Senior cost estimators are the pre-construction constraint — estimate quality gates the entire project financial model, and experienced estimators are increasingly pulled into the internal departments of large GCs and owners. Read directionally, near-term estimator demand in Denver is easing, consistent with the broader Colorado construction trend.

## Compensation context

Estimator compensation in the Denver market reads a **modest premium** over national medians — somewhat above the national band. Offers must be built to that elevated local bar to compete; in an easing market, revisit positioning as conditions move.

## Contractor & licensed supply

Colorado carries an established licensed-contractor base for the trade, and active-license share supports normal subcontractor competition at the metro level. Estimating supply is thin at the senior end; an unfilled estimator seat at bid translates into estimate uncertainty the contingency budget may not cover. Current conditions favor the buyer on standard timelines.

## What this means for operators

- **Source opportunistically now.** The current window is a chance to secure cost estimators on standard timelines before the next demand cycle.
- **Standard positioning works.** Premium offers are generally not required today, though the market still clears at an above-national bar.
- **Watch for reversal.** A senior-estimator gap at bid is a financial risk that never appears on a labor register; refresh the read before committing to a schedule-critical window.

## How to use this report

This is a directional, banded read for orientation — tiers and directions, not spot wages or counts. Use it to frame bid labor assumptions, sequence hiring, and decide where deeper role- and project-level analysis is warranted. For a specific project, market window, or contractor segment at finer resolution, the advisory layer applies the Project Execution Risk Matrix™ and Compensation Volatility Framework™ to your scope.

## Methodology & sources

Built from primary public-source labor data — BLS Occupational Employment & Wage Statistics (OEWS) and the Quarterly Census of Employment & Wages (QCEW) — composed through the Workforce Exposure Index™ (methodology v2). The market is characterized in tiers (exposure), directions (demand trend), and positions (wages vs. national) — never raw scores. Statewide Colorado conditions provide the structural context for the Denver metro pre-construction estimating.

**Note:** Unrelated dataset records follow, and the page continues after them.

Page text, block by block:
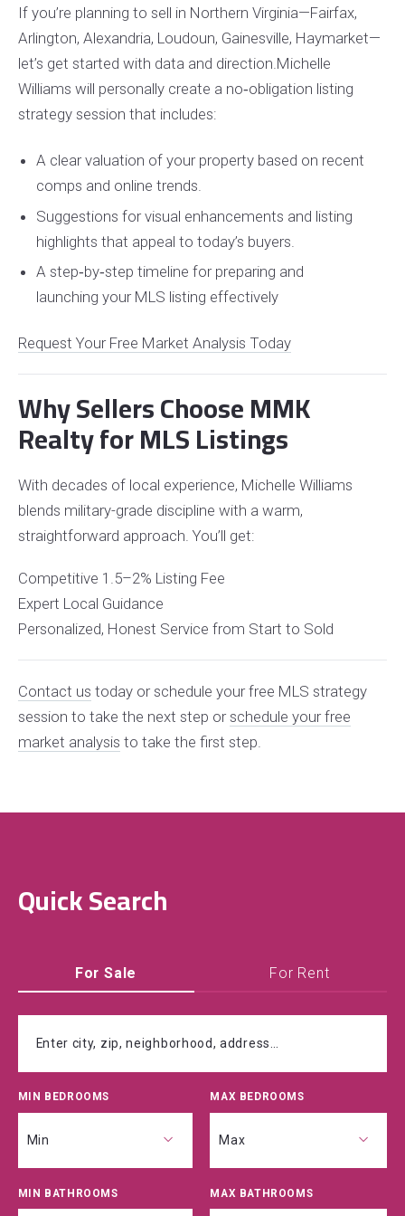
If you’re planning to sell in Northern Virginia—Fairfax,
Arlington, Alexandria, Loudoun, Gainesville, Haymarket—
let’s get started with data and direction. Michelle
Williams will personally create a no‑obligation listing
strategy session that includes:
A clear valuation of your property based on recent
comps and online trends.
Suggestions for visual enhancements and listing
highlights that appeal to today’s buyers.
A step‑by‑step timeline for preparing and
launching your MLS listing effectively
Request Your Free Market Analysis Today
Why Sellers Choose MMK
Realty for MLS Listings
With decades of local experience, Michelle Williams
blends military-grade discipline with a warm,
straightforward approach. You’ll get:
Competitive 1.5–2% Listing Fee
Expert Local Guidance
Personalized, Honest Service from Start to Sold
Contact us today or schedule your free MLS strategy
session to take the next step orschedule your free
market analysis to take the first step.
Quick Search
For Sale For Rent
Enter city, zip, neighborhood, address…
Type in anything you’re looking for
MIN BEDROOMS
Min
Min
MAX BEDROOMS
Max
Max
MIN BATHROOMS MAX BATHROOMS

## What this report does not show

- **No spot wages or headcounts.** Public bands and directions only; specific Denver estimator pay rates and counts are not published here.
- **State context, metro-applied.** Exposure and trend are anchored to Colorado construction conditions and read into Denver; sub-metro variation is not resolved on the public surface.
- **Point-in-time.** An H1 2026 snapshot, not a forecast — concentrated, award-driven demand can move the read between refreshes.